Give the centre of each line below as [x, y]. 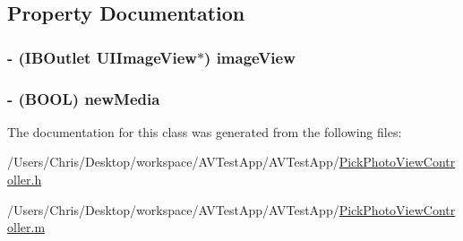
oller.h [25, 180]
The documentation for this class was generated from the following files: [205, 131]
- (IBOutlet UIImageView [102, 57]
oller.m [26, 227]
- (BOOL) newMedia [84, 98]

Requirement - Would you set down the records exactly, with no pictures included?

Your response -
Give the centre of each line below as [x, y]. 
oller.h [25, 180]
The documentation for this class was generated from the following files: [205, 131]
- (IBOutlet UIImageView [102, 57]
oller.m [26, 227]
- (BOOL) newMedia [84, 98]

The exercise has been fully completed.